En réponse, les époux [O] concluent au débouté des prétentions de l’appelant. Aux termes de leurs ultimes conclusions, à portée récapitulative, en date du 4 janvier 2025, ils demandent à la cour de statuer de la manière suivante :
— Confirmer dans toutes ses dispositions le jugement du 08 juillet 2021,
En conséquence :
— Débouter l’appelant de ses demandes fins et conclusions,
Y ajoutant :
— Condamner M. [U] à verser aux époux [O] la somme de 5 000 euros au titre de l’article 700 du code de procédure civile et le condamner aux dépens d’appel,
A titre subsidiaire :
— En cas de résolution ou annulation de la vente, condamner M. [U] à verser aux époux [O] la somme de 108 000 euros au titre de l’indemnité de valeur de jouissance de la chose sauf à parfaire,
La somme de 4 500 euros au titre de l’indemnisation de la pose du chauffage électrique,
— Ordonner la compensation entre les sommes mises à la charge de M. [U] avec celles mises à la charge des époux [O],
— Débouter M. [U] de toute autre demande que celle portant sur la résolution ou l’annulation de la vente,
— Dire n’y avoir lieu à application de l’article 700 du code de procédure civile,
— Partager les dépens par moitié, notamment le cout de l’expertise judiciaire.

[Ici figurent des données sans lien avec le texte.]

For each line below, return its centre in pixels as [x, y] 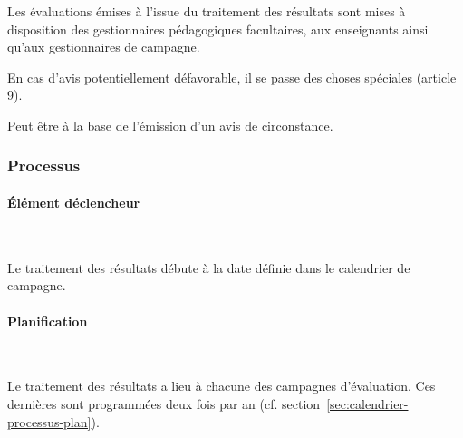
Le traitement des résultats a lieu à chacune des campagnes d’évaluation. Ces [222, 386]
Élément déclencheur [74, 202]
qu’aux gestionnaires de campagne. [104, 47]
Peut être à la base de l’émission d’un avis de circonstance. [170, 125]
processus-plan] [49, 421]
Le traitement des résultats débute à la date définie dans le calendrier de [209, 267]
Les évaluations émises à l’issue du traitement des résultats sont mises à [207, 11]
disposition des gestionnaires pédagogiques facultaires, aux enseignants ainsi [218, 29]
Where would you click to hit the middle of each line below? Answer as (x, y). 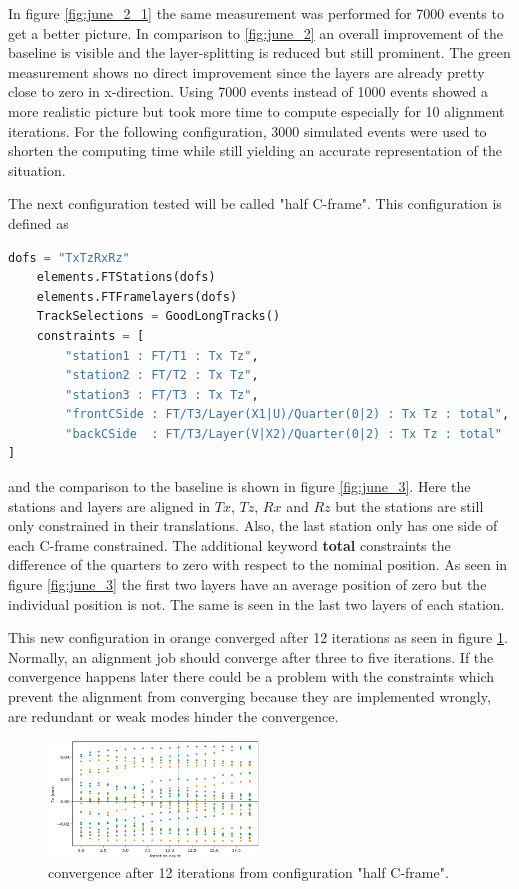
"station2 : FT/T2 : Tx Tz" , (162, 375)
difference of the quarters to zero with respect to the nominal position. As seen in (258, 564)
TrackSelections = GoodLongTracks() (158, 316)
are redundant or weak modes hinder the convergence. (173, 715)
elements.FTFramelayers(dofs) (137, 296)
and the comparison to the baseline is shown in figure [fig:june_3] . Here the (239, 486)
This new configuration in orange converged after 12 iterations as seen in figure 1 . (258, 637)
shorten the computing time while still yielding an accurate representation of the (255, 150)
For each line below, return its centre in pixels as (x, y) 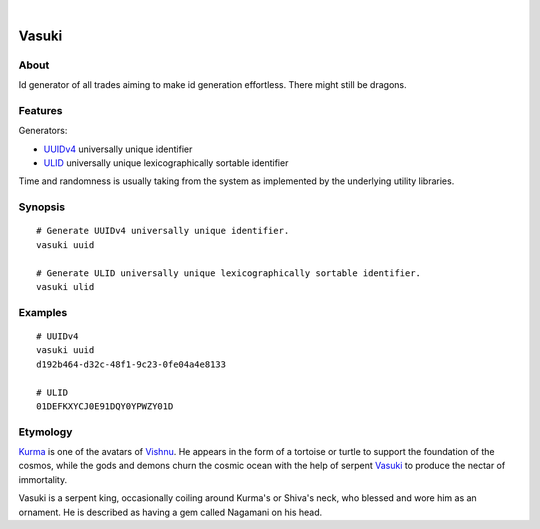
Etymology (45, 432)
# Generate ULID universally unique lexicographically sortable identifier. (229, 273)
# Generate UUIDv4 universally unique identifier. (163, 231)
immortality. (43, 479)
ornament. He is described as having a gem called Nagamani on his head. (170, 512)
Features (40, 110)
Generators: (43, 131)
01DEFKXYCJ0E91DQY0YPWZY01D (105, 406)
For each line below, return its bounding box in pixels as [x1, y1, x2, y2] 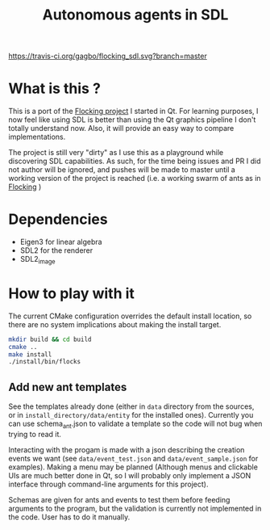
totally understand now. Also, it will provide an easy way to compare [8, 124, 235, 133]
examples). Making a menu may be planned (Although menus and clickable [8, 462, 258, 472]
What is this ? [8, 79, 101, 98]
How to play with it [8, 284, 135, 303]
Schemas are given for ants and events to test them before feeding [8, 494, 231, 504]
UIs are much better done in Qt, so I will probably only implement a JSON [8, 470, 251, 480]
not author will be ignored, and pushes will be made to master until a [8, 165, 235, 175]
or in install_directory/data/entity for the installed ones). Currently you [8, 410, 254, 420]
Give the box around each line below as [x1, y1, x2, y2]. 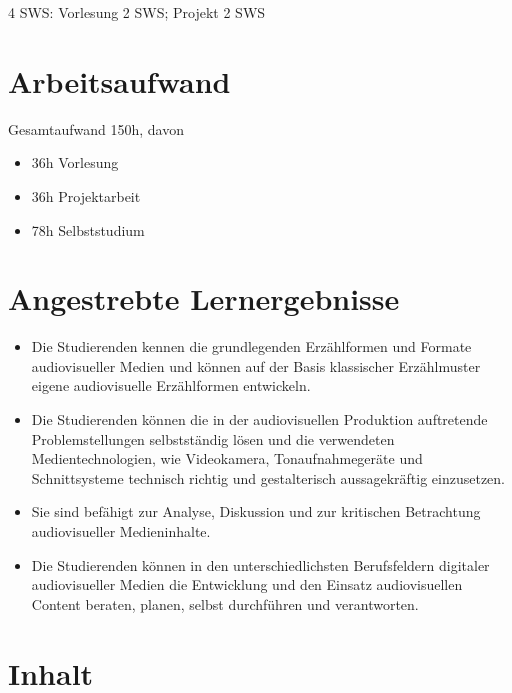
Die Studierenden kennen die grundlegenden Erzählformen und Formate [31, 336, 472, 357]
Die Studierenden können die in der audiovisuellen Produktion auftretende [31, 409, 488, 429]
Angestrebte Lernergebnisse [8, 278, 400, 319]
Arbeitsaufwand [8, 60, 231, 101]
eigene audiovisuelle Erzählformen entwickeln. [31, 375, 311, 396]
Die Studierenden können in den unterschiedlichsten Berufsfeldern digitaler [31, 554, 490, 575]
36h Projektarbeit [31, 185, 141, 206]
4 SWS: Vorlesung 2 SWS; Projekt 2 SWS [8, 2, 266, 22]
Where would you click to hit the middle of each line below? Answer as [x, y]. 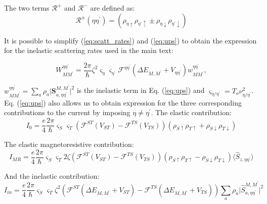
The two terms [27, 8]
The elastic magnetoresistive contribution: [69, 144]
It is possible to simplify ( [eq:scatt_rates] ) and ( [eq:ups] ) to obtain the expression [130, 40]
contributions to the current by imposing [67, 112]
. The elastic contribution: [191, 112]
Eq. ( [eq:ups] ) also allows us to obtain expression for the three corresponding [123, 102]
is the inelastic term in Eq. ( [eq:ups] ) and [141, 90]
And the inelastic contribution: [52, 175]
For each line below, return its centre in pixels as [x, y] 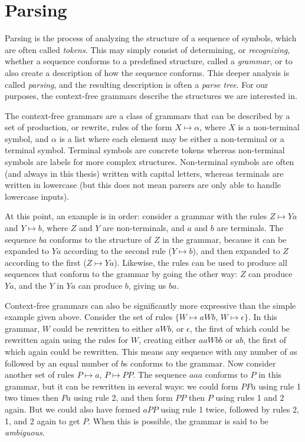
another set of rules [40, 375]
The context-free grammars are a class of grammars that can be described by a [147, 115]
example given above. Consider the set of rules [89, 317]
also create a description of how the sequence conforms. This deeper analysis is [147, 72]
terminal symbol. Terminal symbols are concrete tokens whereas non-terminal [145, 150]
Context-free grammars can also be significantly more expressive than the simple [150, 305]
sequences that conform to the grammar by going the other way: [121, 274]
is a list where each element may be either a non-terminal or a [172, 138]
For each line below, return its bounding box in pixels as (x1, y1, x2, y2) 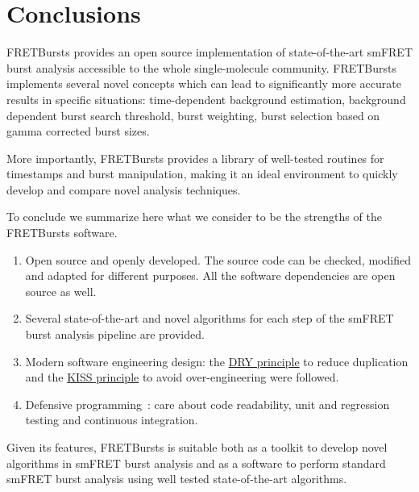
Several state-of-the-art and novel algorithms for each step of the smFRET (25, 310, 394, 327)
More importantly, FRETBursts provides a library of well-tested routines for (6, 149, 384, 166)
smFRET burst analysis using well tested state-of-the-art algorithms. (6, 470, 347, 487)
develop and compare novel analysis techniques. (6, 181, 241, 198)
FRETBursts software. (6, 224, 118, 241)
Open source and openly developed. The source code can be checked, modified (25, 251, 411, 268)
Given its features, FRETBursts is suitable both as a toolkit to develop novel (6, 439, 388, 455)
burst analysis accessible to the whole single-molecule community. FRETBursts (6, 59, 397, 76)
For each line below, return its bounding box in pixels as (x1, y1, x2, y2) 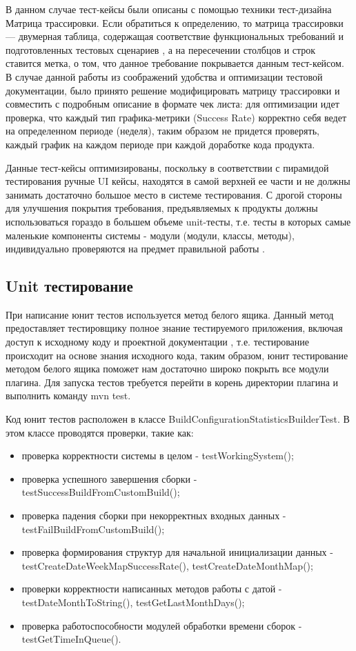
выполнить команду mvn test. (6, 388, 131, 403)
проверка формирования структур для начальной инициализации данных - (21, 545, 333, 559)
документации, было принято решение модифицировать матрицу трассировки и (6, 83, 340, 97)
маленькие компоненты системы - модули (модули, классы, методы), (6, 228, 295, 242)
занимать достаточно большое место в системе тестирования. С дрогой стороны (6, 187, 342, 201)
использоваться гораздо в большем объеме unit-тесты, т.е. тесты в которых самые (6, 214, 351, 228)
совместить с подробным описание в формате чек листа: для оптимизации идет (6, 97, 339, 111)
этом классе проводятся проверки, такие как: (6, 425, 194, 439)
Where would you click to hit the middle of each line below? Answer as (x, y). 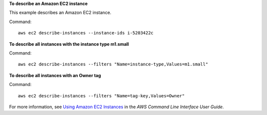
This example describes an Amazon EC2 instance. (60, 13)
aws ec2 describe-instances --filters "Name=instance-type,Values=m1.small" (113, 64)
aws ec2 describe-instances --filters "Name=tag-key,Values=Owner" (101, 96)
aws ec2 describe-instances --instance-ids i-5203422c (86, 33)
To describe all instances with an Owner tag (55, 75)
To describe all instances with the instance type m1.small (69, 44)
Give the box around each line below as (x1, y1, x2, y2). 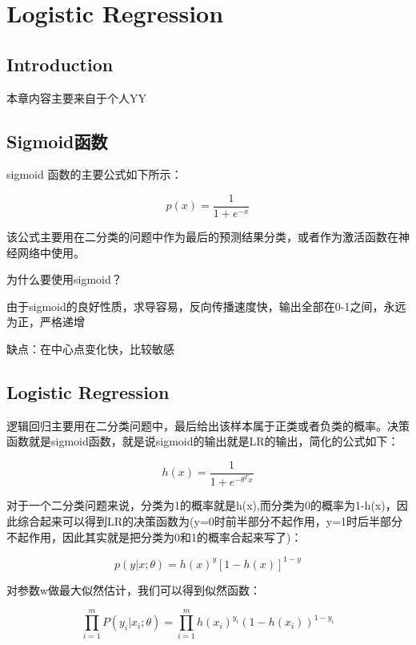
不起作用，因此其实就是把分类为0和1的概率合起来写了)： (6, 528, 302, 545)
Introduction (6, 51, 114, 76)
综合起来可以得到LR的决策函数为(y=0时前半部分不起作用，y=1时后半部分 (17, 513, 403, 530)
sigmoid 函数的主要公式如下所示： (6, 166, 182, 183)
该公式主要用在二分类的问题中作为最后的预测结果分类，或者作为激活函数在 (6, 228, 398, 245)
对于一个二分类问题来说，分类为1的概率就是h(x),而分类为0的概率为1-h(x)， (6, 497, 397, 514)
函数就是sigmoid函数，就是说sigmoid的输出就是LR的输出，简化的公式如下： (6, 433, 399, 449)
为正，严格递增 (6, 313, 85, 330)
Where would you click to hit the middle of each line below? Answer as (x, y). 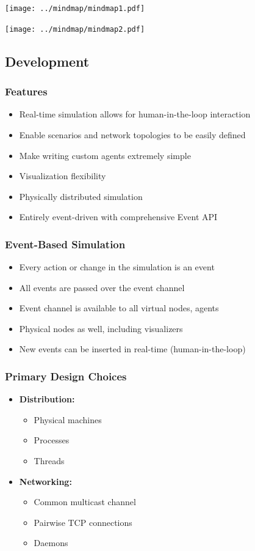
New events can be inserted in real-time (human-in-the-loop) (132, 349)
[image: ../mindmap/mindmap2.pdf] (75, 29)
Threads (49, 461)
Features (26, 91)
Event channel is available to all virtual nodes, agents (119, 308)
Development (47, 61)
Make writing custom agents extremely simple (105, 155)
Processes (52, 440)
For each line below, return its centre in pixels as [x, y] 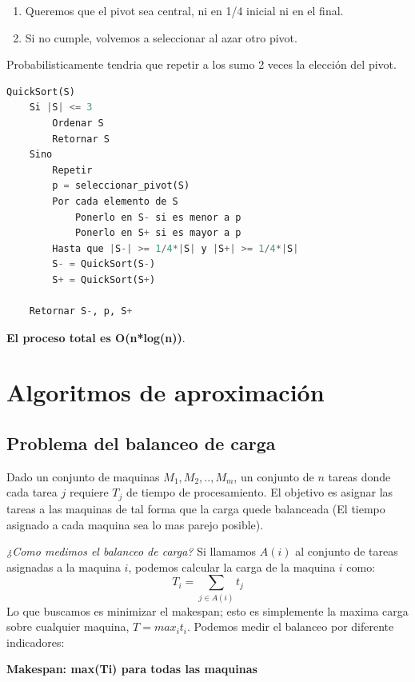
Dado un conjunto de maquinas [83, 476]
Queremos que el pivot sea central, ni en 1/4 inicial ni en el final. [184, 10]
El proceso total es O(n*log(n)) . [96, 337]
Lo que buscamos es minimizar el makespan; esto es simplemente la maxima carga [207, 610]
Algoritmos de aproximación [166, 392]
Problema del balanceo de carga [141, 443]
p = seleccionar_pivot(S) [121, 186]
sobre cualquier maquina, [68, 626]
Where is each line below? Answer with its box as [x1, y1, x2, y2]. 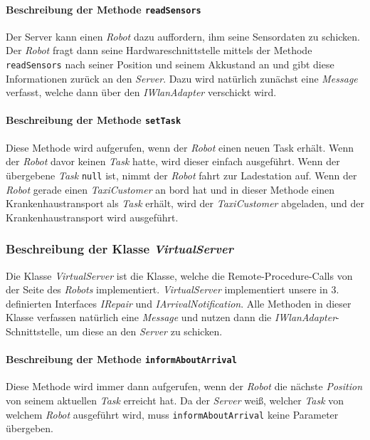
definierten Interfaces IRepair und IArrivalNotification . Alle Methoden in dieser [6, 295, 351, 310]
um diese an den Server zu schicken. [65, 323, 223, 338]
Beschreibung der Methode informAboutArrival [6, 352, 237, 367]
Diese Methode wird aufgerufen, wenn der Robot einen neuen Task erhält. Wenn [6, 140, 354, 154]
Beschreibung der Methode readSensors [6, 1, 201, 16]
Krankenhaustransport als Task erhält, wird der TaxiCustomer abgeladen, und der [6, 196, 364, 211]
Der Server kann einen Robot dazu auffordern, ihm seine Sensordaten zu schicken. [6, 28, 361, 43]
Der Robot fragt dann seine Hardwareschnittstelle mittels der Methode [6, 43, 312, 58]
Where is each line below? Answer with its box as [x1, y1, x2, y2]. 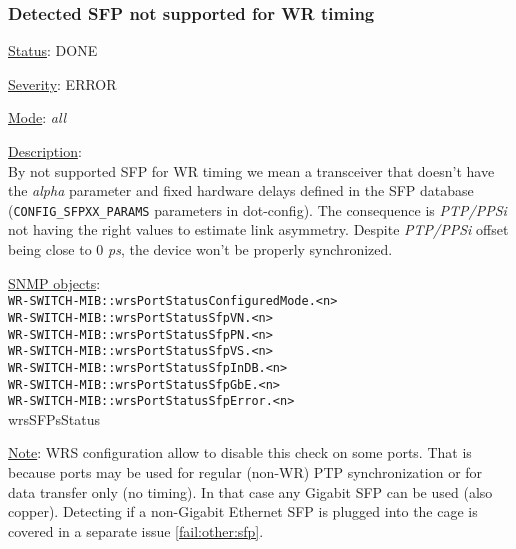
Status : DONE [8, 40, 98, 61]
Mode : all [8, 107, 67, 128]
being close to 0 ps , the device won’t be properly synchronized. [8, 239, 393, 260]
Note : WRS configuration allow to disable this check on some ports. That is [8, 442, 472, 463]
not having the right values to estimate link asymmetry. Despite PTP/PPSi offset [8, 219, 509, 240]
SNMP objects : [8, 272, 101, 293]
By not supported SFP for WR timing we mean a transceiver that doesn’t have [8, 160, 495, 181]
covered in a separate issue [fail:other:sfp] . [8, 520, 264, 541]
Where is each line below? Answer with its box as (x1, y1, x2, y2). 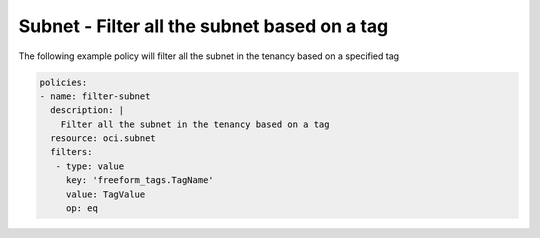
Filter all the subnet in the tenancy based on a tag (60, 118, 330, 130)
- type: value (55, 160, 125, 172)
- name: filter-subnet (39, 90, 151, 102)
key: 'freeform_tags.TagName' (65, 175, 214, 186)
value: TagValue (65, 188, 146, 200)
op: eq (65, 203, 99, 214)
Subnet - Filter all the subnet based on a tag (18, 15, 389, 37)
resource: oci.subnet (50, 133, 157, 144)
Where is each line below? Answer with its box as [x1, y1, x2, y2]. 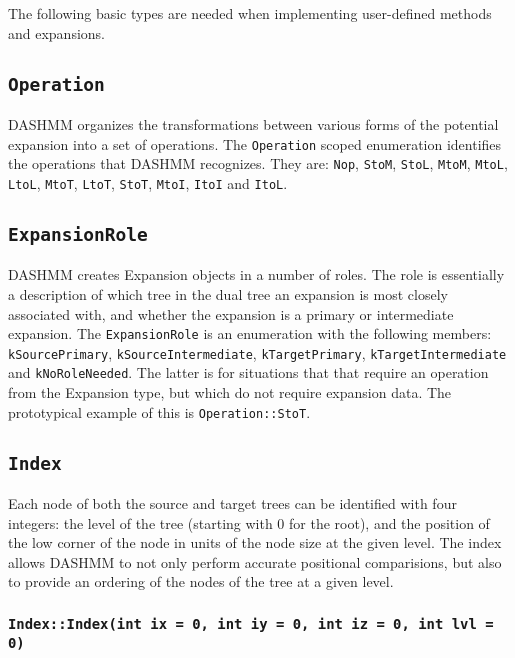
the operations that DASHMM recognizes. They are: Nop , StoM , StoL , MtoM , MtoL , [8, 153, 508, 174]
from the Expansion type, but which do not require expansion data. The [8, 382, 452, 403]
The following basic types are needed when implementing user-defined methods [8, 3, 492, 23]
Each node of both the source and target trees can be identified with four [8, 493, 457, 514]
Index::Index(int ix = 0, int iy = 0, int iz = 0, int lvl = [8, 615, 494, 632]
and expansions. [8, 22, 106, 43]
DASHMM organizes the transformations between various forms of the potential [8, 113, 499, 134]
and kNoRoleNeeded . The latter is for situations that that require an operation [8, 362, 489, 383]
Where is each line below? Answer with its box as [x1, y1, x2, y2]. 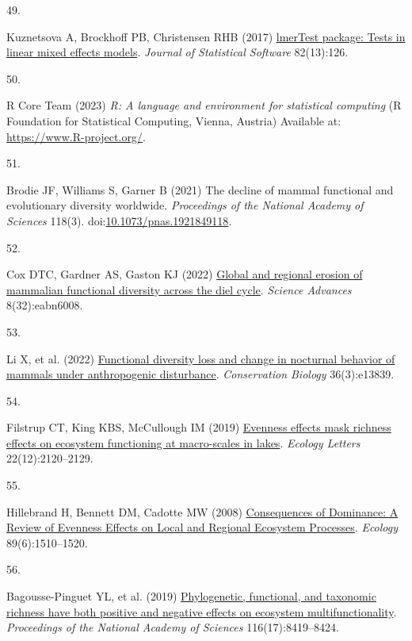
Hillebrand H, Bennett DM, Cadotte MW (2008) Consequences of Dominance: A [6, 503, 399, 520]
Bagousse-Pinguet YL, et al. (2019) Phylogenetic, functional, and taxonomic [6, 588, 376, 605]
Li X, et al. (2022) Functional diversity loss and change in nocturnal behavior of [6, 350, 395, 367]
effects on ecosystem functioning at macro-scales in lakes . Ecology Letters [6, 434, 360, 451]
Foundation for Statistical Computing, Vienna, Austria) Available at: [6, 112, 341, 129]
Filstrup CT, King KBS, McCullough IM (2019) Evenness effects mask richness [6, 419, 391, 436]
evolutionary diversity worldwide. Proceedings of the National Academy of [6, 197, 364, 213]
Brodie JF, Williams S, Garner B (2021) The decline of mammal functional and [6, 181, 394, 198]

Ils soutiennent, à cet égard, que :
— L’appelant a fait l’acquisition d’une maison d’habitation qu’il a préalablement visitée et en sachant qu’elle avait été édifiée par un non-professionnel. L’immeuble a été accepté par l’acquéreur dans l’état dans lequel il se trouvait à la livraison. Le constructeur n’étant pas un professionnel de la construction, la présomption de connaissance des vices affectant l’ouvrage ne saurait lui être opposée.
— L’existence de manoeuvres frauduleuses constitutives du dol n’est aucunement caractérisée, de même que la dissimulation frauduleuse des malfaçons.
— S’agissant des vices cachés, il n’est pas rapporté la preuve de désordres antérieurs à la vente, clandestins à la livraison et rendant l’immeuble impropre à l’usage de sa destination, alors même que certains dysfonctionnements, objet des récriminations de l’acheteur, étaient visibles lors des visistes des locaux.
— L’annulation ou la résolution de la vente leur occasionne un préjudice de jouissance dont ils sont fondés à obtenir l’indemnisation.
* * *
La procédure a été clôturée par ordonnance en date du 7 janvier 2025.
MOTIFS DE LA DECISION
M. [U] entend obtenir la nullité de la vente immobilière par l’effet du dol commis par les vendeurs et ayant vicié son consentement. En vertu de l’article 1137 du code civil, le dol est le fait pour un contractant d’obtenir le consentement de l’autre par des manoeuvres et des mensonges. Or, il ne résulte pas des pièces de la procédure que les époux [O] aient usé d’un quelconque subterfuge pour influencer le consentement de l’acquéreur. Partant, aucune violation délibérée de l’obligation de loyauté, qui doit présider à toute transaction marchande, ne saurait donc être imputée aux intimés.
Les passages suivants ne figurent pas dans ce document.